• _ASSIGNMENT_
Repeat the full listing below verbatim and keep the images out.

Segment Open

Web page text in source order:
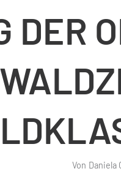
DER
Von Daniela
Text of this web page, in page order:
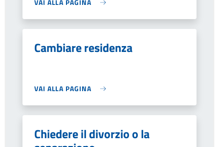
VAI ALLA PAGINA
Cambiare residenza
VAI ALLA PAGINA
Chiedere il divorzio o la
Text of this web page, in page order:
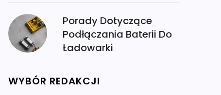
Porady Dotyczące
Podłączania Baterii Do
Ładowarki
WYBÓR REDAKCJI
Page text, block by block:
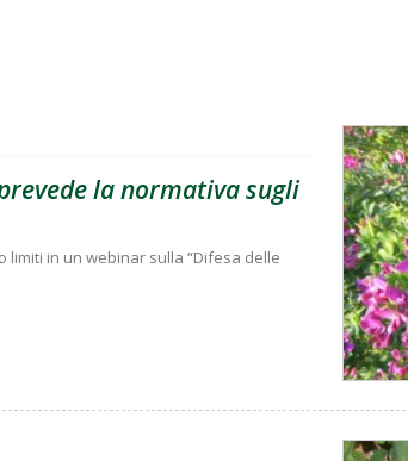
la normativa sugli
in un webinar sulla “Difesa delle
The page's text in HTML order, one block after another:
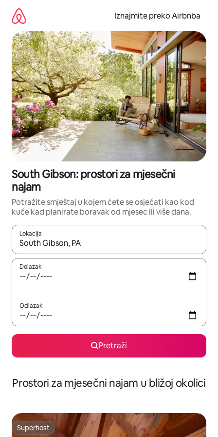
sadržaj
Iznajmite preko Airbnba
South Gibson: prostori za mjesečni
najam
Potražite smještaj u kojem ćete se osjećati kao kod
kuće kad planirate boravak od mjesec ili više dana.
Lokacija
Kada budu dostupni rezultati, moći ćete ih pregledati
Dolazak
Odlazak
Pretraži
Prostori za mjesečni najam u bližoj okolici
Superhost
Superhost
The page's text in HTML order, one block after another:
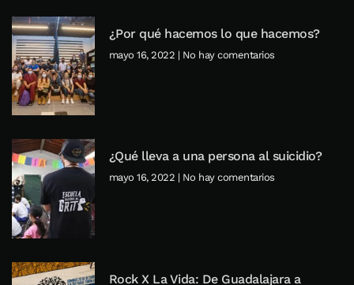
¿Por qué hacemos lo que hacemos?
mayo 16, 2022 No hay comentarios
¿Qué lleva a una persona al suicidio?
mayo 16, 2022 No hay comentarios
Rock X La Vida: De Guadalajara a
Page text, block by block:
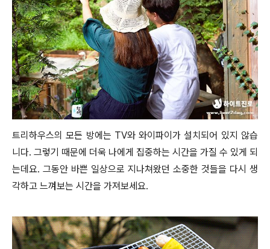
트리하우스의 모든 방에는 TV와 와이파이가 설치되어 있지 않습
니다. 그렇기 때문에 더욱 나에게 집중하는 시간을 가질 수 있게 되
는데요. 그동안 바쁜 일상으로 지나쳐왔던 소중한 것들을 다시 생
각하고 느껴보는 시간을 가져보세요.
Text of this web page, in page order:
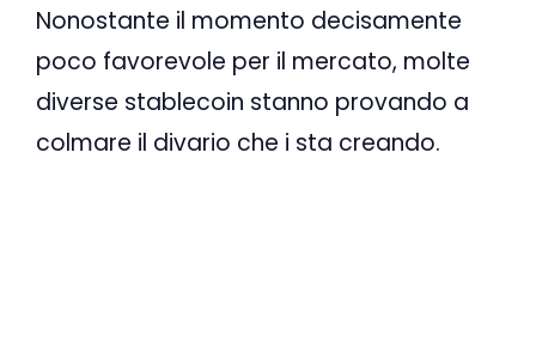
Nonostante il momento decisamente
poco favorevole per il mercato, molte
diverse stablecoin stanno provando a
colmare il divario che i sta creando.
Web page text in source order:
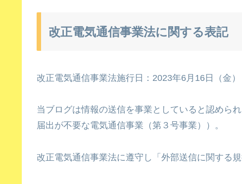
改正電気通信事業法に関する表記
改正電気通信事業法施行日：2023年6月16日（金）
当ブログは情報の送信を事業としていると認めら
届出が不要な電気通信事業（第３号事業））。
改正電気通信事業法に遵守し「外部送信に関する
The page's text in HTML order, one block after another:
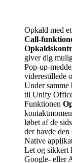
Opkald med
Call-
giver dig
Pop-up-
viderestillede
Under
til Unify
Funktionen
løbet af de
der havde den
Native
Let og sikkert
Google- eller
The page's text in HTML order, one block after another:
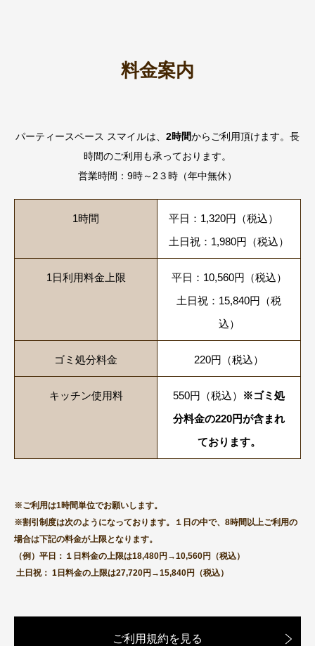
料金案内
パーティースペース スマイルは、 2時間からご利用頂けます。長
時間のご利用も承っております。
営業時間：9時～2３時（年中無休）
1時間
平日：1,320円（税込）
土日祝：1,980円（税込）
1日利用料金上限
平日：10,560円（税込）
土日祝：15,840円（税
込）
ゴミ処分料金 220円（税込）
キッチン使用料 550円（税込）
※ゴミ処
分料金の220円が含まれ
ております。
※ご利用は1時間単位でお願いします。
※割引制度は次のようになっております。１日の中で、8時間以上ご利用の
場合は下記の料金が上限となります。
（例）平日：１日料金の上限は18,480円→10,560円（税込）
土日祝： 1日料金の上限は27,720円→15,840円（税込）
ご利用規約を見る
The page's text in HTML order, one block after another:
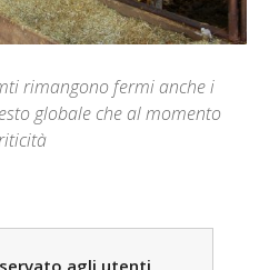
rimangono fermi anche i
globale che al momento
agli utenti
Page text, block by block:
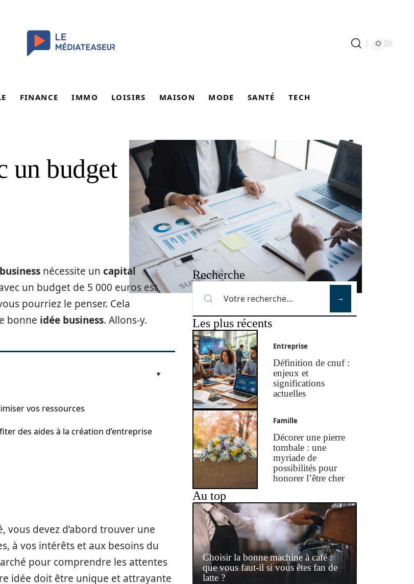
FINANCE IMMO LOISIRS MAISON MODE SANTÉ TECH
un budget
business nécessite un capital
un budget de 5 000 euros est
pourriez le penser. Cela
bonne idée business. Allons-y.
vos ressources
des aides à la création d’entreprise
devez d’abord trouver une
à vos intérêts et aux besoins du
pour comprendre les attentes
idée doit être unique et attrayante
Recherche
Les plus récents
Entreprise
Définition de cnuf :
enjeux et
significations
actuelles
Famille
Décorer une pierre
tombale : une
myriade de
possibilités pour
honorer l’être cher
Au top
Choisir la bonne machine à café :
que vous faut-il si vous êtes fan de
latte ?
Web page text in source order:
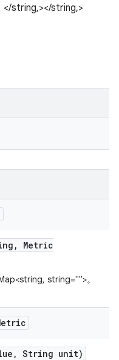
string,></string,>
,
Metric
string="">。
, String unit)
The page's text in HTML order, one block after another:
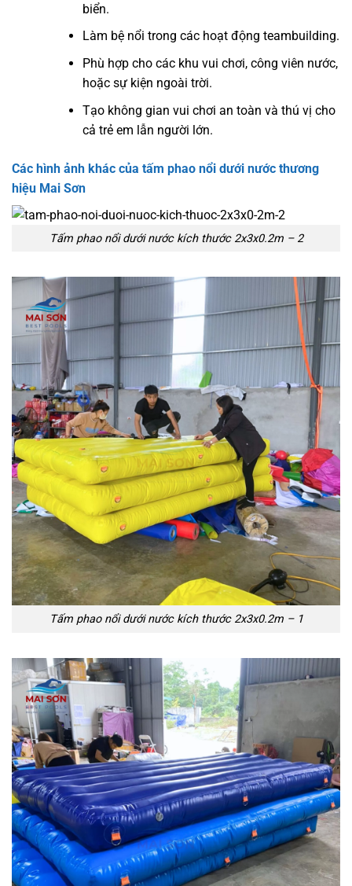
biển.
Làm bệ nổi trong các hoạt động teambuilding.
Phù hợp cho các khu vui chơi, công viên nước,
hoặc sự kiện ngoài trời.
Tạo không gian vui chơi an toàn và thú vị cho
cả trẻ em lẫn người lớn.
Các hình ảnh khác của tấm phao nổi dưới nước thương
hiệu Mai Sơn
Tấm phao nổi dưới nước kích thước 2x3x0.2m – 2
Tấm phao nổi dưới nước kích thước 2x3x0.2m – 1

Segment Closed

• _RESPONSE AREA_
Web page text in source order:
DER
Von Daniela
Text of this web page, in page order:
VAI ALLA PAGINA
Cambiare residenza
VAI ALLA PAGINA
Chiedere il divorzio o la
Text of this web page, in page order:
Porady Dotyczące
Podłączania Baterii Do
Ładowarki
WYBÓR REDAKCJI
Page text, block by block:
la normativa sugli
in un webinar sulla “Difesa delle
The page's text in HTML order, one block after another:
sadržaj
Iznajmite preko Airbnba
South Gibson: prostori za mjesečni
najam
Potražite smještaj u kojem ćete se osjećati kao kod
kuće kad planirate boravak od mjesec ili više dana.
Lokacija
Kada budu dostupni rezultati, moći ćete ih pregledati
Dolazak
Odlazak
Pretraži
Prostori za mjesečni najam u bližoj okolici
Superhost
Superhost
The page's text in HTML order, one block after another:
¿Por qué hacemos lo que hacemos?
mayo 16, 2022 No hay comentarios
¿Qué lleva a una persona al suicidio?
mayo 16, 2022 No hay comentarios
Rock X La Vida: De Guadalajara a
Page text, block by block:
트리하우스의 모든 방에는 TV와 와이파이가 설치되어 있지 않습
니다. 그렇기 때문에 더욱 나에게 집중하는 시간을 가질 수 있게 되
는데요. 그동안 바쁜 일상으로 지나쳐왔던 소중한 것들을 다시 생
각하고 느껴보는 시간을 가져보세요.
Text of this web page, in page order:
Nonostante il momento decisamente
poco favorevole per il mercato, molte
diverse stablecoin stanno provando a
colmare il divario che i sta creando.
Web page text in source order:
改正電気通信事業法に関する表記
改正電気通信事業法施行日：2023年6月16日（金）
当ブログは情報の送信を事業としていると認めら
届出が不要な電気通信事業（第３号事業））。
改正電気通信事業法に遵守し「外部送信に関する
The page's text in HTML order, one block after another:
Opkald med
Call-
giver dig
Pop-up-
viderestillede
Under
til Unify
Funktionen
løbet af de
der havde den
Native
Let og sikkert
Google- eller
The page's text in HTML order, one block after another:
料金案内
パーティースペース スマイルは、 2時間からご利用頂けます。長
時間のご利用も承っております。
営業時間：9時～2３時（年中無休）
1時間
平日：1,320円（税込）
土日祝：1,980円（税込）
1日利用料金上限
平日：10,560円（税込）
土日祝：15,840円（税
込）
ゴミ処分料金 220円（税込）
キッチン使用料 550円（税込）
※ゴミ処
分料金の220円が含まれ
ております。
※ご利用は1時間単位でお願いします。
※割引制度は次のようになっております。１日の中で、8時間以上ご利用の
場合は下記の料金が上限となります。
（例）平日：１日料金の上限は18,480円→10,560円（税込）
土日祝： 1日料金の上限は27,720円→15,840円（税込）
ご利用規約を見る
The page's text in HTML order, one block after another:
rimangono fermi anche i
globale che al momento
agli utenti
Page text, block by block:
FINANCE IMMO LOISIRS MAISON MODE SANTÉ TECH
un budget
business nécessite un capital
un budget de 5 000 euros est
pourriez le penser. Cela
bonne idée business. Allons-y.
vos ressources
des aides à la création d’entreprise
devez d’abord trouver une
à vos intérêts et aux besoins du
pour comprendre les attentes
idée doit être unique et attrayante
Recherche
Les plus récents
Entreprise
Définition de cnuf :
enjeux et
significations
actuelles
Famille
Décorer une pierre
tombale : une
myriade de
possibilités pour
honorer l’être cher
Au top
Choisir la bonne machine à café :
que vous faut-il si vous êtes fan de
latte ?
Web page text in source order:
string,></string,>
,
Metric
string="">。
, String unit)
The page's text in HTML order, one block after another:
biển.
Làm bệ nổi trong các hoạt động teambuilding.
Phù hợp cho các khu vui chơi, công viên nước,
hoặc sự kiện ngoài trời.
Tạo không gian vui chơi an toàn và thú vị cho
cả trẻ em lẫn người lớn.
Các hình ảnh khác của tấm phao nổi dưới nước thương
hiệu Mai Sơn
Tấm phao nổi dưới nước kích thước 2x3x0.2m – 2
Tấm phao nổi dưới nước kích thước 2x3x0.2m – 1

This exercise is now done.